Investigating the contribution of the active site environment to the slow reaction of hypoxia-inducible factor prolyl hydroxylase domain 2 with oxygen.

Hanna Tarhonskaya, Rasheduzzaman Chowdhury, Ivanhoe K H Leung, Nikita D Loik, James S O McCullagh, Timothy D W Claridge, Christopher J Schofield, Emily Flashman

Prolyl hydroxylase domain 2 (PHD2) catalyses the post-translational hydroxylation of the Hypoxia Inducible Factor (HIF), a modification that regulates the hypoxic response in humans. PHD2 is an FeII/2-oxoglutarate (2OG) oxygenase; its catalysis is proposed to provide a link between cellular HIF levels and changes in O2 availability. Transient kinetic studies have shown that PHD2 reacts slowly with O2 compared to some other studied 2OG oxygenases, a property which may be related to its hypoxia sensing role.

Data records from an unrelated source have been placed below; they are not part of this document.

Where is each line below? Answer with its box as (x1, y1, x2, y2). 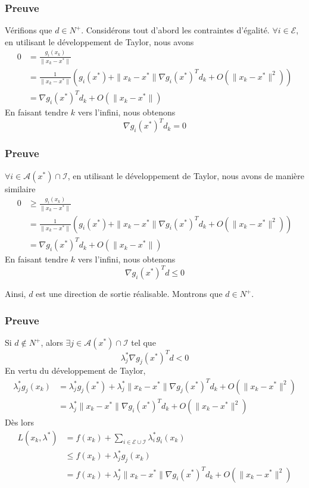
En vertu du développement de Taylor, (5, 364, 146, 377)
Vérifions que (5, 24, 52, 36)
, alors (40, 336, 63, 349)
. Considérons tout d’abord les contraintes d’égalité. (81, 24, 270, 36)
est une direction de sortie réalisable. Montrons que (36, 287, 223, 300)
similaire (5, 182, 36, 195)
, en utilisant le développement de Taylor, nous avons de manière (67, 169, 305, 182)
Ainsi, (5, 287, 26, 300)
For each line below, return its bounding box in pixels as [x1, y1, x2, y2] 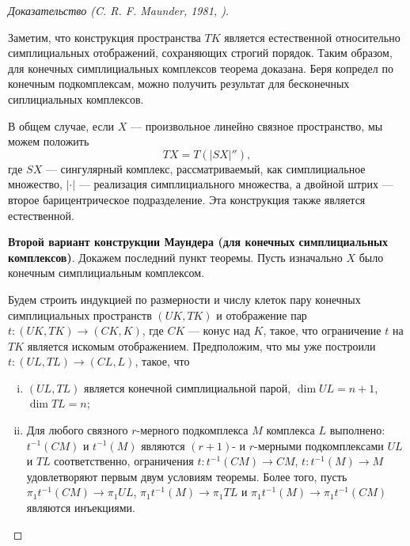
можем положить [8, 133, 89, 150]
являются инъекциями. [26, 499, 135, 516]
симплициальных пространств [8, 306, 152, 323]
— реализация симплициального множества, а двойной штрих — [78, 176, 393, 192]
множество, [8, 176, 63, 192]
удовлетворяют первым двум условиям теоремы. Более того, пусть [26, 468, 347, 484]
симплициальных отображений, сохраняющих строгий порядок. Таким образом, [8, 44, 393, 61]
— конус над [188, 322, 250, 339]

PHD2 forms a stable complex with FeII and 2OG; crystallographic and kinetic analyses indicate that an FeII-coordinated water molecule, which must be displaced prior to O2 binding, is relatively stable in the active site of PHD2. We used active site substitutions to investigate whether these properties are related to the slow reaction of PHD2 with O2. Whilst disruption of 2OG binding in a R383K variant did not accelerate O2 activation, we found that substitution of the FeII binding Asp with Glu (D315E) manifested significantly reduced FeII binding yet maintained catalytic activity with a 5-fold faster reaction with O2. The results inform on how the precise active site environment of oxygenases can affect rates of O2 activation and provide insights into limiting steps in PHD catalysis.